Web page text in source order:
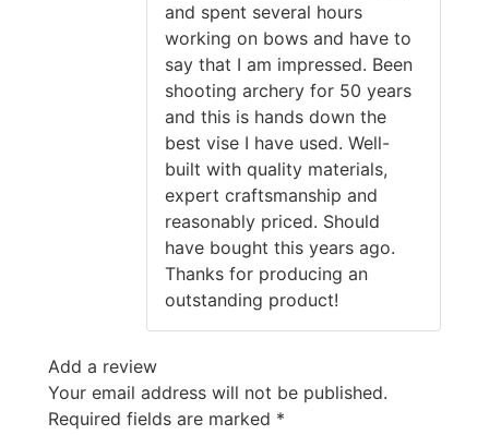
and spent several hours
working on bows and have to
say that I am impressed. Been
shooting archery for 50 years
and this is hands down the
best vise I have used. Well-
built with quality materials,
expert craftsmanship and
reasonably priced. Should
have bought this years ago.
Thanks for producing an
outstanding product!
Add a review
Your email address will not be published.
Required fields are marked *
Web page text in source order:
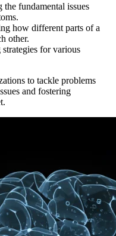
fundamental issues
how different parts of a
other.
for various
to tackle problems
and fostering
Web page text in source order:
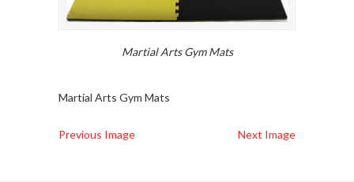
Martial Arts Gym Mats
Martial Arts Gym Mats
Previous Image Next Image
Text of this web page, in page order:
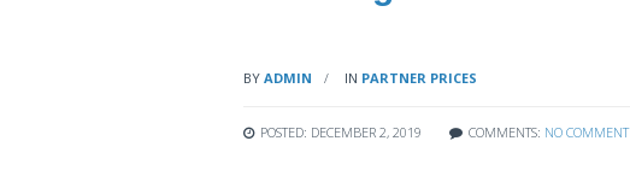
BY ADMIN IN PARTNER PRICES
POSTED: DECEMBER 2, 2019 COMMENTS: NO COMMENT
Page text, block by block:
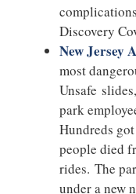
Discovery
New Jersey
most
Unsafe
park
Hundreds
people died
rides. The
under a new
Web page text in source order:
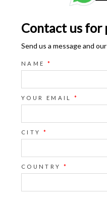
Contact us for
Send us a message and
NAME *
YOUR EMAIL *
CITY *
COUNTRY *
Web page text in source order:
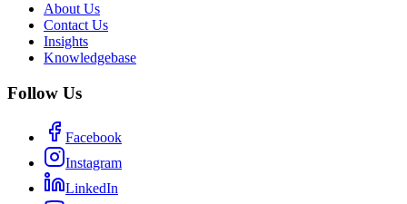
About Us
Contact Us
Insights
Knowledgebase
Follow Us
Facebook
Instagram
LinkedIn
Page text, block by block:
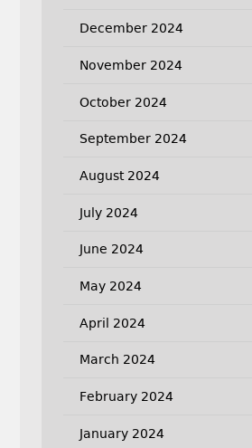
December 2024
November 2024
October 2024
September 2024
August 2024
July 2024
June 2024
May 2024
April 2024
March 2024
February 2024
January 2024
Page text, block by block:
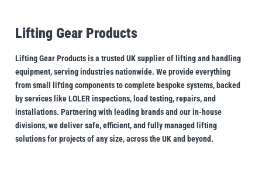
Lifting Gear Products
Lifting Gear Products is a trusted UK supplier of lifting and handling
equipment, serving industries nationwide. We provide everything
from small lifting components to complete bespoke systems, backed
by services like LOLER inspections, load testing, repairs, and
installations. Partnering with leading brands and our in-house
divisions, we deliver safe, efficient, and fully managed lifting
solutions for projects of any size, across the UK and beyond.
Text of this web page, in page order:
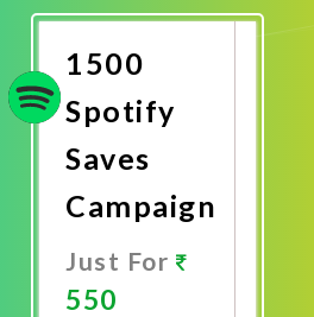
Now
1500
Spotify
Saves
Campaign
Just For
550
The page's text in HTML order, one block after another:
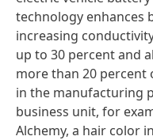
technology enhances
increasing
up to 30 percent and
more than 20 percent
in the manufacturing
business unit, for
Alchemy, a hair color
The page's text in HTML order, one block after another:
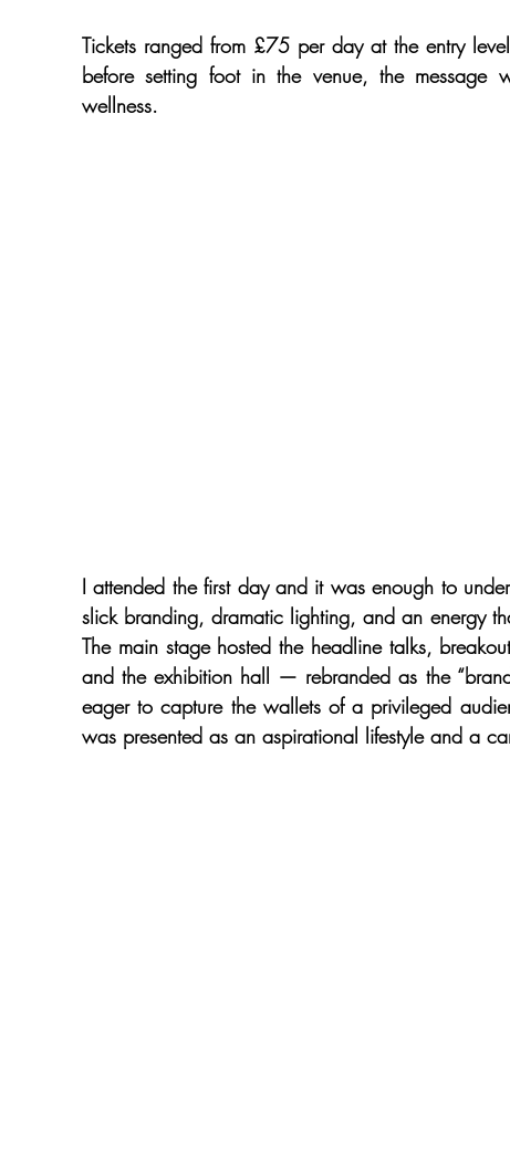
Tickets ranged from £75 per day at the entry
before setting foot in the venue, the message
wellness.
I attended the first day and it was enough to
slick branding, dramatic lighting, and an energy
The main stage hosted the headline talks,
and the exhibition hall — rebranded as the
eager to capture the wallets of a privileged
was presented as an aspirational lifestyle and a
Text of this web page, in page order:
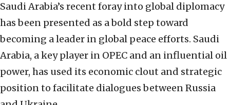
Saudi Arabia’s recent foray into global diplomacy
has been presented as a bold step toward
becoming a leader in global peace efforts. Saudi
Arabia, a key player in OPEC and an influential oil
power, has used its economic clout and strategic
position to facilitate dialogues between Russia
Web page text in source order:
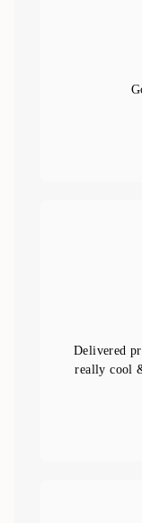
Delivered
really cool
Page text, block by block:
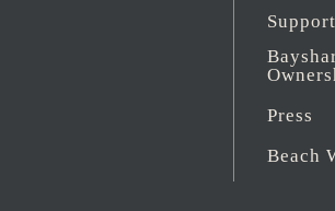
Press
Beach
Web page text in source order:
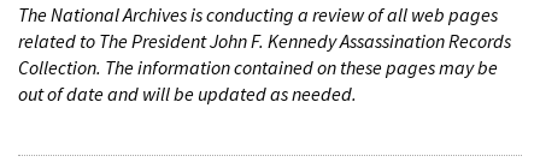
The National Archives is conducting a review of all web pages
related to The President John F. Kennedy Assassination Records
Collection. The information contained on these pages may be
out of date and will be updated as needed.
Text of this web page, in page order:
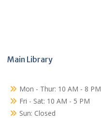
Main Library
Mon - Thur: 10 AM - 8 PM
Fri - Sat: 10 AM - 5 PM
Sun: Closed
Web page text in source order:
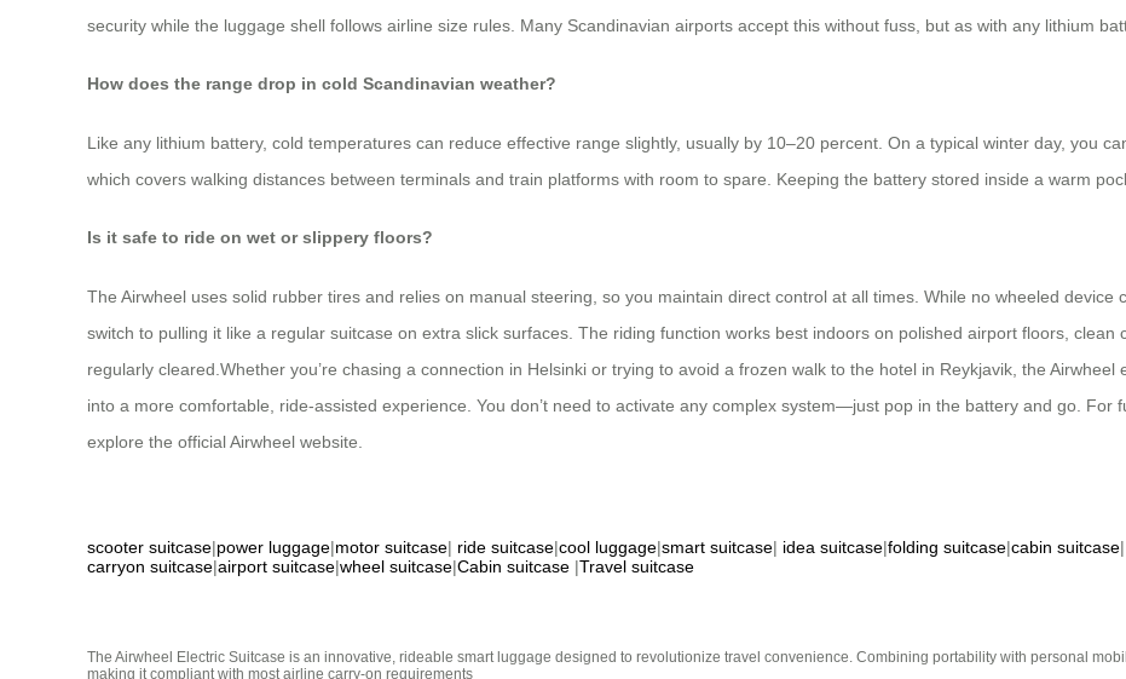
security while the luggage shell follows airline size rules. Many Scandinavian airports accept this without fuss, but as with any lithium
How does the range drop in cold Scandinavian weather?
Like any lithium battery, cold temperatures can reduce effective range slightly, usually by 10–20 percent. On a typical winter day, you
which covers walking distances between terminals and train platforms with room to spare. Keeping the battery stored inside a warm
Is it safe to ride on wet or slippery floors?
The Airwheel uses solid rubber tires and relies on manual steering, so you maintain direct control at all times. While no wheeled
switch to pulling it like a regular suitcase on extra slick surfaces. The riding function works best indoors on polished airport floors,
regularly cleared.Whether you’re chasing a connection in Helsinki or trying to avoid a frozen walk to the hotel in Reykjavik, the
into a more comfortable, ride-assisted experience. You don’t need to activate any complex system—just pop in the battery and go. For
explore the official Airwheel website.
scooter suitcase|power luggage|motor suitcase| ride suitcase|cool luggage|smart suitcase| idea suitcase|folding suitcase|cabin suitcase|
carryon suitcase|airport suitcase|wheel suitcase|Cabin suitcase |Travel suitcase
The Airwheel Electric Suitcase is an innovative, rideable smart luggage designed to revolutionize travel convenience. Combining portability with personal
making it compliant with most airline carry-on requirements
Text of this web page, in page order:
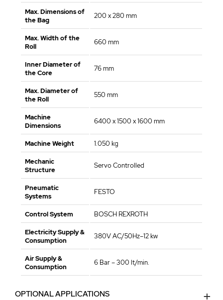
Max. Dimensions of
the Bag
200 x 280 mm
Max. Width of the
Roll
660 mm
Inner Diameter of
the Core
76 mm
Max. Diameter of
the Roll
550 mm
Machine
Dimensions
6400 x 1500 x 1600 mm
Machine Weight 1.050 kg
Mechanic
Structure
Servo Controlled
Pneumatic
Systems
FESTO
Control System BOSCH REXROTH
Electricity Supply &
Consumption
380V AC/50Hz–12 kw
Air Supply &
Consumption
6 Bar – 300 lt/min.
OPTIONAL APPLICATIONS
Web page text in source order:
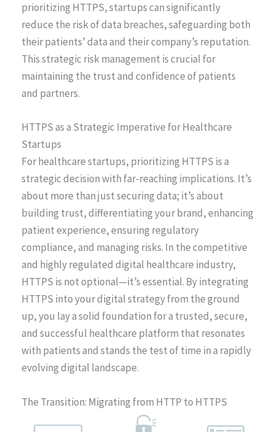
prioritizing HTTPS, startups can significantly
reduce the risk of data breaches, safeguarding both
their patients’ data and their company’s reputation.
This strategic risk management is crucial for
maintaining the trust and confidence of patients
and partners.
HTTPS as a Strategic Imperative for Healthcare
Startups
For healthcare startups, prioritizing HTTPS is a
strategic decision with far-reaching implications. It’s
about more than just securing data; it’s about
building trust, differentiating your brand, enhancing
patient experience, ensuring regulatory
compliance, and managing risks. In the competitive
and highly regulated digital healthcare industry,
HTTPS is not optional—it’s essential. By integrating
HTTPS into your digital strategy from the ground
up, you lay a solid foundation for a trusted, secure,
and successful healthcare platform that resonates
with patients and stands the test of time in a rapidly
evolving digital landscape.
The Transition: Migrating from HTTP to HTTPS
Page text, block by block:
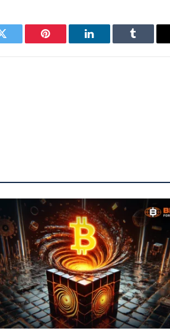
Twitter Pinterest LinkedIn Tumblr
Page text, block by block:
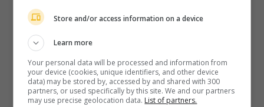
Store and/or access information on a device
Learn more
Your personal data will be processed and information from
your device (cookies, unique identifiers, and other device
data) may be stored by, accessed by and shared with 300
partners, or used specifically by this site. We and our partners
may use precise geolocation data. List of partners.
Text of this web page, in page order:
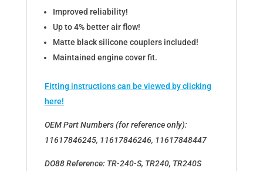
Improved reliability!
Up to 4% better air flow!
Matte black silicone couplers included!
Maintained engine cover fit.
Fitting instructions can be viewed by clicking
here!
OEM Part Numbers (for reference only):
11617846245, 11617846246, 11617848447
DO88 Reference: TR-240-S, TR240, TR240S
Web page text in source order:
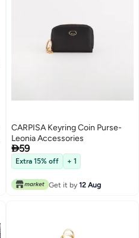
CARPISA Keyring Coin Purse-
Leonia Accessories
59
Extra 15% off + 1
Get it by 12 Aug
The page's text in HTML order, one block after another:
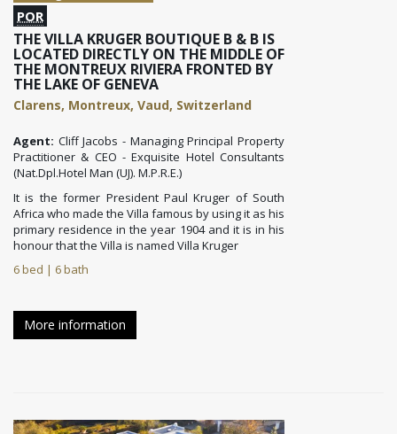
POR
THE VILLA KRUGER BOUTIQUE B & B IS
LOCATED DIRECTLY ON THE MIDDLE OF
THE MONTREUX RIVIERA FRONTED BY
THE LAKE OF GENEVA
Clarens, Montreux, Vaud, Switzerland
Agent: Cliff Jacobs - Managing Principal Property
Practitioner & CEO - Exquisite Hotel Consultants
(Nat.Dpl.Hotel Man (UJ). M.P.R.E.)
It is the former President Paul Kruger of South
Africa who made the Villa famous by using it as his
primary residence in the year 1904 and it is in his
honour that the Villa is named Villa Kruger
6 bed | 6 bath
More information
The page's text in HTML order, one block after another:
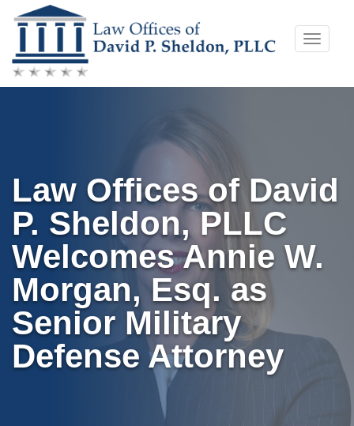
Skip
to
content
Toggle
Law Offices of David
P. Sheldon, PLLC
Welcomes Annie W.
Morgan, Esq. as
Senior Military
Defense Attorney
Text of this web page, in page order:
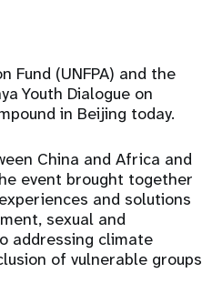
Fund (UNFPA) and the
Youth Dialogue on
in Beijing today.
China and Africa and
event brought together
and solutions
sexual and
addressing climate
of vulnerable groups
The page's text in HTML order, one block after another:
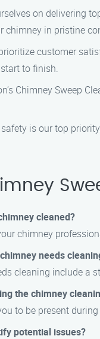
on delivering
chimney in pristine
customer
to finish.
Chimney Sweep
safety is our top
cleaned?
chimney
needs
cleaning include a
the chimney
to be present
potential issues?
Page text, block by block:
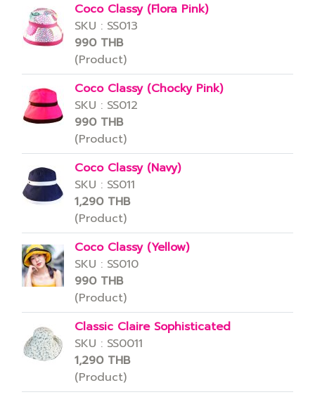
Coco Classy (Flora Pink)
SKU : SS013
990 THB
(Product)
Coco Classy (Chocky Pink)
SKU : SS012
990 THB
(Product)
Coco Classy (Navy)
SKU : SS011
1,290 THB
(Product)
Coco Classy (Yellow)
SKU : SS010
990 THB
(Product)
Classic Claire Sophisticated
SKU : SS0011
1,290 THB
(Product)
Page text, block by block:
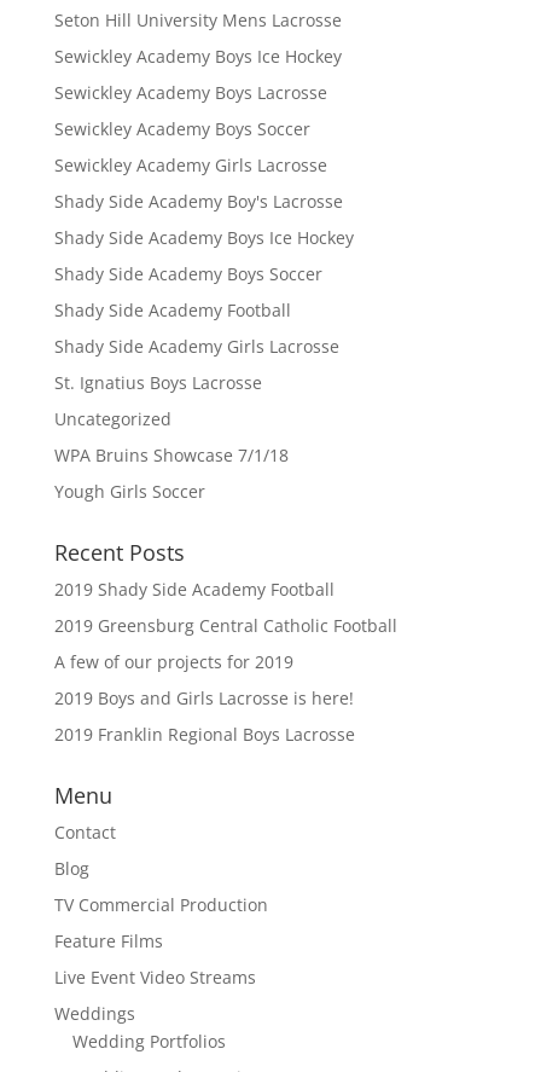
Seton Hill University Mens Lacrosse
Sewickley Academy Boys Ice Hockey
Sewickley Academy Boys Lacrosse
Sewickley Academy Boys Soccer
Sewickley Academy Girls Lacrosse
Shady Side Academy Boy's Lacrosse
Shady Side Academy Boys Ice Hockey
Shady Side Academy Boys Soccer
Shady Side Academy Football
Shady Side Academy Girls Lacrosse
St. Ignatius Boys Lacrosse
Uncategorized
WPA Bruins Showcase 7/1/18
Yough Girls Soccer
Recent Posts
2019 Shady Side Academy Football
2019 Greensburg Central Catholic Football
A few of our projects for 2019
2019 Boys and Girls Lacrosse is here!
2019 Franklin Regional Boys Lacrosse
Menu
Contact
Blog
TV Commercial Production
Feature Films
Live Event Video Streams
Weddings
Wedding Portfolios
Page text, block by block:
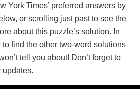
York Times’ preferred answers by
or scrolling just past to see the
about this puzzle’s solution. In
find the other two-word solutions
tell you about! Don’t forget to
updates.
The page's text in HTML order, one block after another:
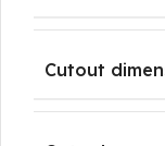
Cutout
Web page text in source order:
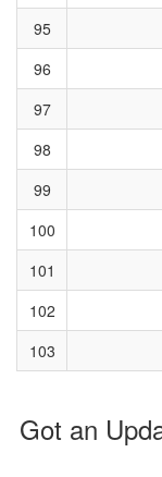
95
96
97
98
99
100
101
102
103
Got an
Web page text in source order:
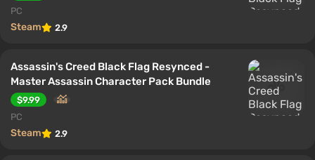
PC
Steam 2.9
Assassin's Creed Black Flag Resynced -
Master Assassin Character Pack Bundle
$9.99
PC
Steam 2.9
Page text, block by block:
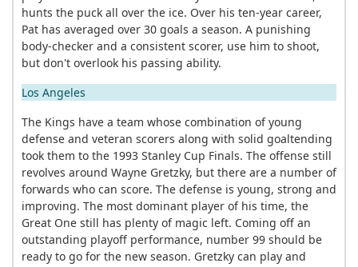
hunts the puck all over the ice. Over his ten-year career,
Pat has averaged over 30 goals a season. A punishing
body-checker and a consistent scorer, use him to shoot,
but don't overlook his passing ability.
Los Angeles
The Kings have a team whose combination of young
defense and veteran scorers along with solid goaltending
took them to the 1993 Stanley Cup Finals. The offense still
revolves around Wayne Gretzky, but there are a number of
forwards who can score. The defense is young, strong and
improving. The most dominant player of his time, the
Great One still has plenty of magic left. Coming off an
outstanding playoff performance, number 99 should be
ready to go for the new season. Gretzky can play and
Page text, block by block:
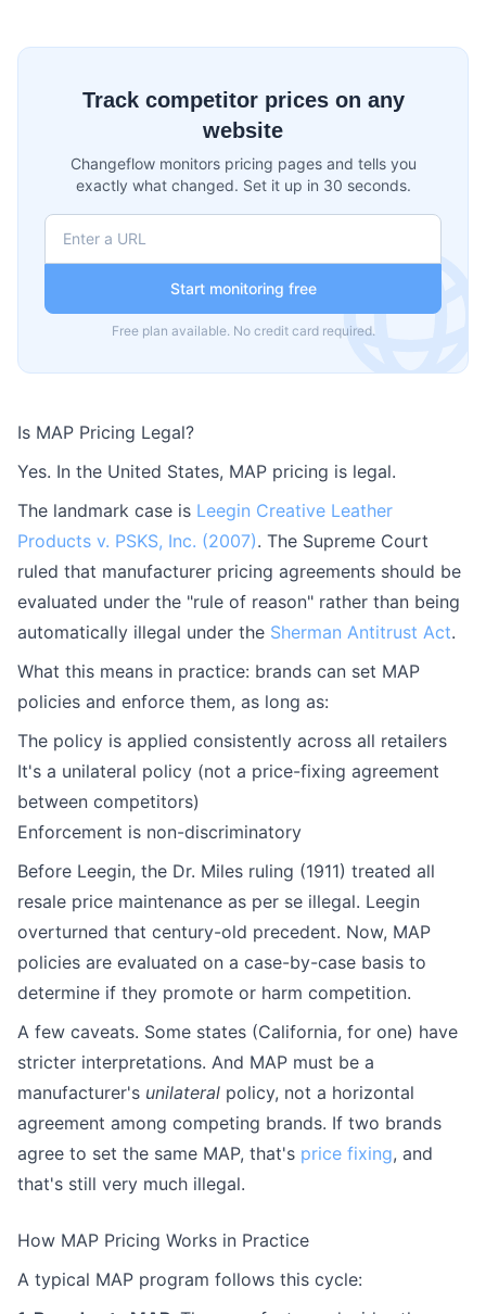
Track competitor prices on any
website
Changeflow monitors pricing pages and tells you
exactly what changed. Set it up in 30 seconds.
Start monitoring free
Free plan available. No credit card required.
Is MAP Pricing Legal?
Yes. In the United States, MAP pricing is legal.
The landmark case is Leegin Creative Leather
Products v. PSKS, Inc. (2007). The Supreme Court
ruled that manufacturer pricing agreements should be
evaluated under the "rule of reason" rather than being
automatically illegal under the Sherman Antitrust Act.
What this means in practice: brands can set MAP
policies and enforce them, as long as:
The policy is applied consistently across all retailers
It's a unilateral policy (not a price-fixing agreement
between competitors)
Enforcement is non-discriminatory
Before Leegin, the Dr. Miles ruling (1911) treated all
resale price maintenance as per se illegal. Leegin
overturned that century-old precedent. Now, MAP
policies are evaluated on a case-by-case basis to
determine if they promote or harm competition.
A few caveats. Some states (California, for one) have
stricter interpretations. And MAP must be a
manufacturer's unilateral policy, not a horizontal
agreement among competing brands. If two brands
agree to set the same MAP, that's price fixing, and
that's still very much illegal.
How MAP Pricing Works in Practice
A typical MAP program follows this cycle:
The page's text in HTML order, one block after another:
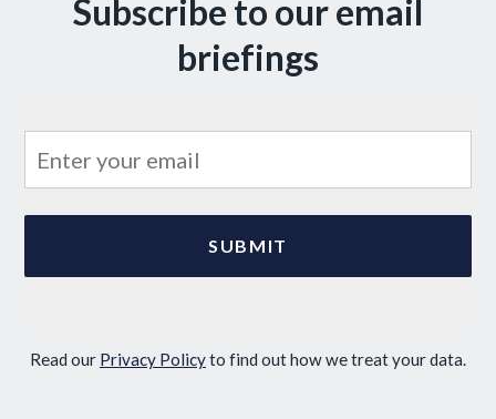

How to complete this task: What is the number of lines in the records that hold the word "lithium"? Answer with that number only.

Worked solution: 2